----- Exercise data -----

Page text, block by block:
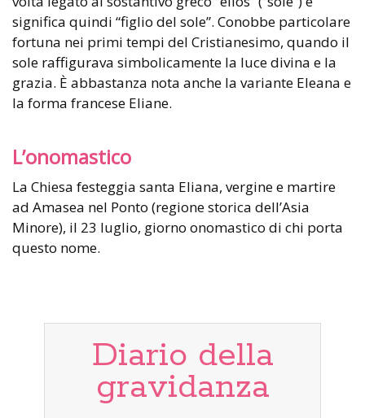
significa quindi “figlio del sole”. Conobbe particolare
fortuna nei primi tempi del Cristianesimo, quando il
sole raffigurava simbolicamente la luce divina e la
grazia. È abbastanza nota anche la variante Eleana e
la forma francese Eliane.
L’onomastico
La Chiesa festeggia santa Eliana, vergine e martire
ad Amasea nel Ponto (regione storica dell’Asia
Minore), il 23 luglio, giorno onomastico di chi porta
questo nome.
Diario della
gravidanza
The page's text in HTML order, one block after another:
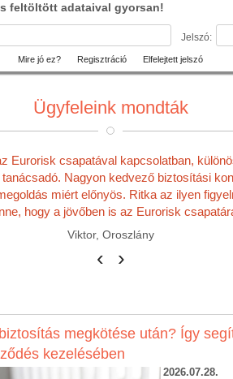
feltöltött adataival gyorsan!
Jelszó:
Mire jó ez? Regisztráció Elfelejtett jelszó
Ügyfeleink mondták
Eurorisk csapatával kapcsolatban,
Nagyon kedvező biztosítási
miért előnyös. Ritka az ilyen
hogy a jövőben is az Eurorisk
Viktor, Oroszlány
‹ ›
megkötése után? Így
kezelésében
2026.07.28.
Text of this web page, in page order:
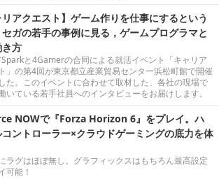
リアクエスト】ゲーム作りを仕事にするという
ガの若手の事例に見る，ゲームプログラマと
方
と4Gamerの合同による就活イベント「キャリア
」の第4回が東京都立産業貿易センター浜松町館で開催
た。このイベントに合わせて取材した、各社の現場で
いている若手社員へのインタビューをお届けします。
NOWで『Forza Horizon 6』をプレイ。ハ
コントローラー×クラウドゲーミングの底力を体
ラグはほぼ無し。グラフィックスはもちろん最高設定
可能！
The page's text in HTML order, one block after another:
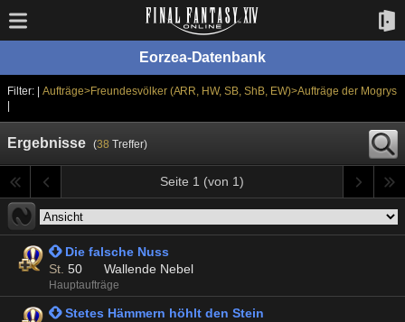
Eorzea-Datenbank
Filter: | Aufträge>Freundesvölker (ARR, HW, SB, ShB, EW)>Aufträge der Mogrys
Ergebnisse (38 Treffer)
Seite 1 (von 1)
 Die falsche Nuss
St. 50 Wallende Nebel
Hauptaufträge
 Stetes Hämmern höhlt den Stein
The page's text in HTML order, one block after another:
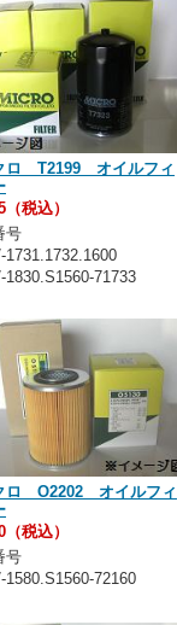
ロ T2199 オイルフィ
税込）
号
1731.1732.1600
1830.S1560-71733
ロ O2202 オイルフィ
税込）
号
1580.S1560-72160
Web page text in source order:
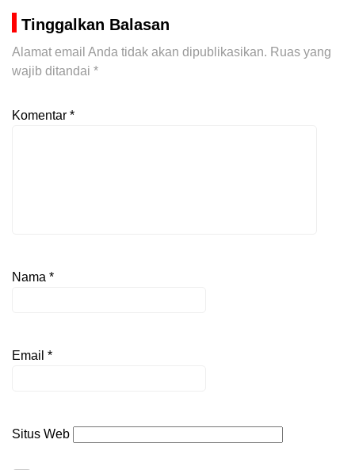
Tinggalkan Balasan
Alamat email Anda tidak akan dipublikasikan. Ruas yang
wajib ditandai *
Komentar *
Nama *
Email *
Situs Web
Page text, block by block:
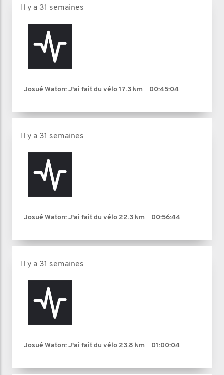
Il y a 31 semaines
Josué Waton: J'ai fait du vélo 17.3 km 00:45:04
Il y a 31 semaines
Josué Waton: J'ai fait du vélo 22.3 km 00:56:44
Il y a 31 semaines
Josué Waton: J'ai fait du vélo 23.8 km 01:00:04
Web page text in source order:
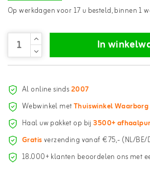
Op werkdagen voor 17 u besteld, binnen 1
In
Al online sinds2007
Webwinkel metThuiswinkel Waarborg
Haal uw pakket op bij3500+
Gratisverzending vanaf €75,- (NL/BE/
18.000+ klanten beoordelen ons met
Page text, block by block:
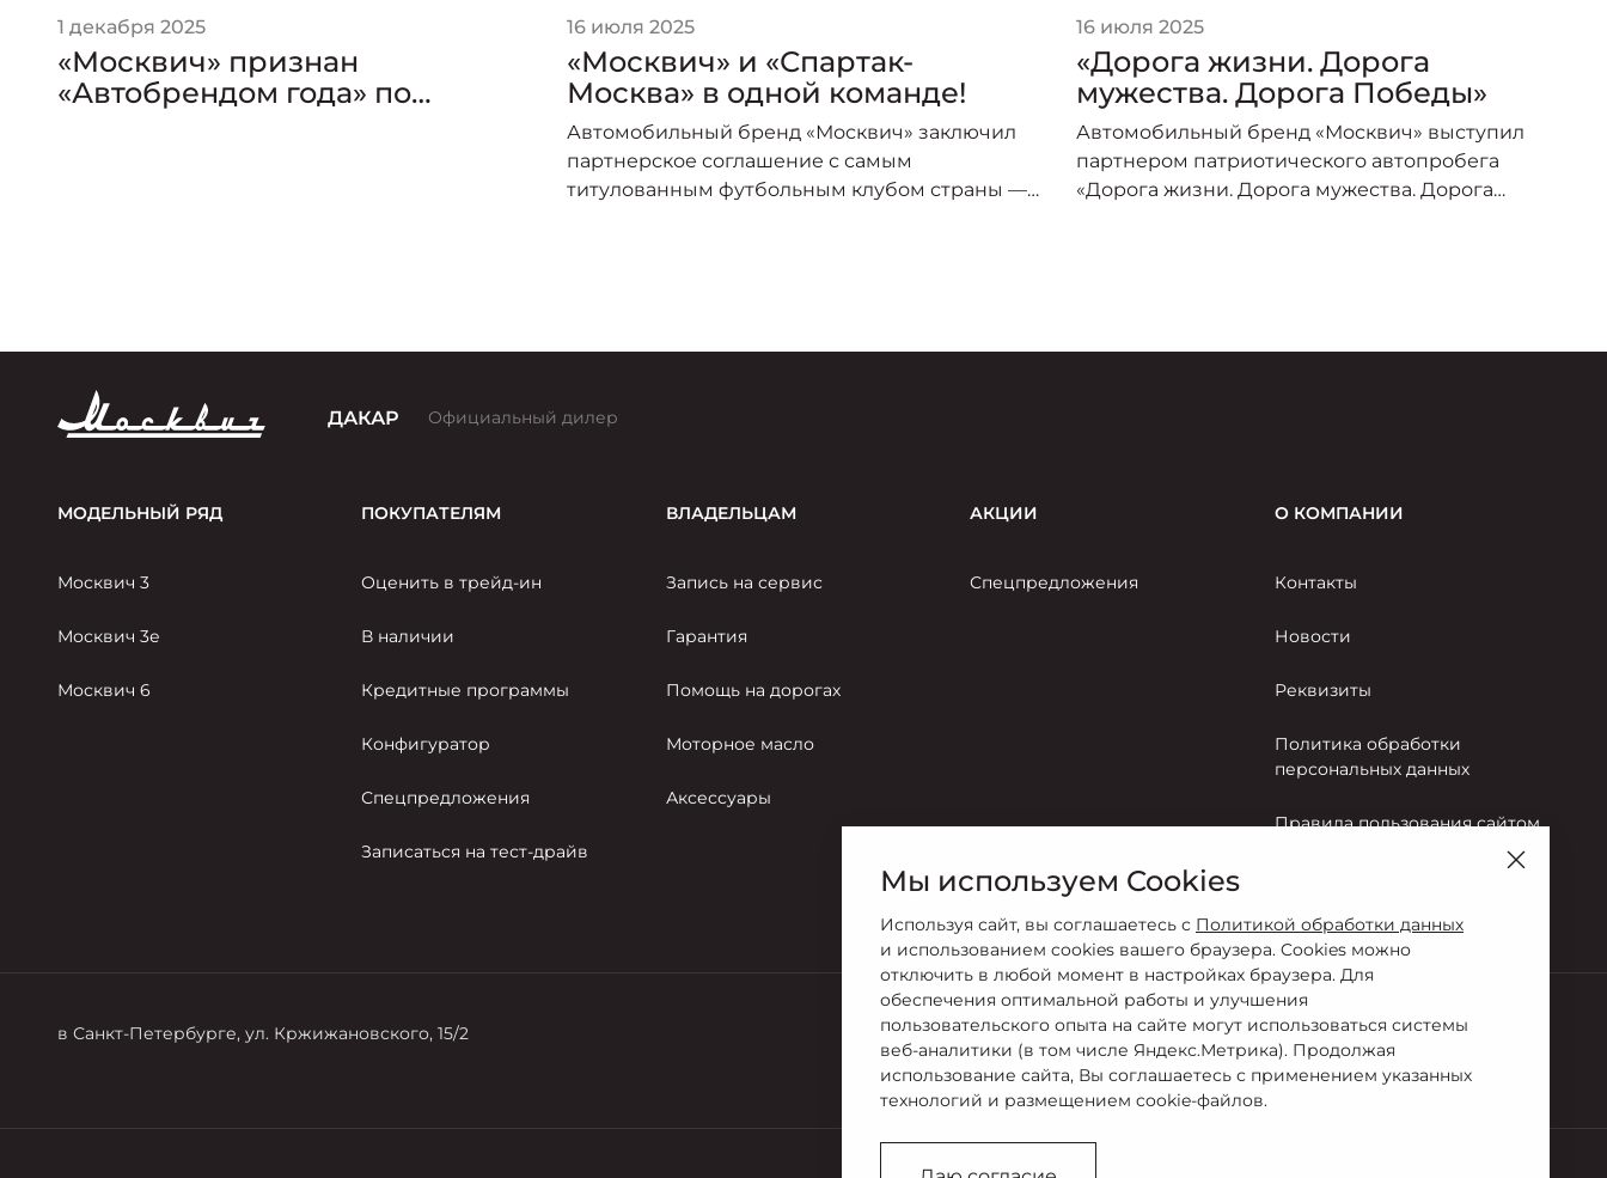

-----

What you should return is the exact text of every line from the top of the entries through the line with "Text of this", pictures removed.

Solution for this task:
Page text, block by block:
significa quindi “figlio del sole”. Conobbe particolare
fortuna nei primi tempi del Cristianesimo, quando il
sole raffigurava simbolicamente la luce divina e la
grazia. È abbastanza nota anche la variante Eleana e
la forma francese Eliane.
L’onomastico
La Chiesa festeggia santa Eliana, vergine e martire
ad Amasea nel Ponto (regione storica dell’Asia
Minore), il 23 luglio, giorno onomastico di chi porta
questo nome.
Diario della
gravidanza
The page's text in HTML order, one block after another:
feltöltött adataival gyorsan!
Jelszó:
Mire jó ez? Regisztráció Elfelejtett jelszó
Ügyfeleink mondták
Eurorisk csapatával kapcsolatban,
Nagyon kedvező biztosítási
miért előnyös. Ritka az ilyen
hogy a jövőben is az Eurorisk
Viktor, Oroszlány
‹ ›
megkötése után? Így
kezelésében
2026.07.28.
Text of this web page, in page order:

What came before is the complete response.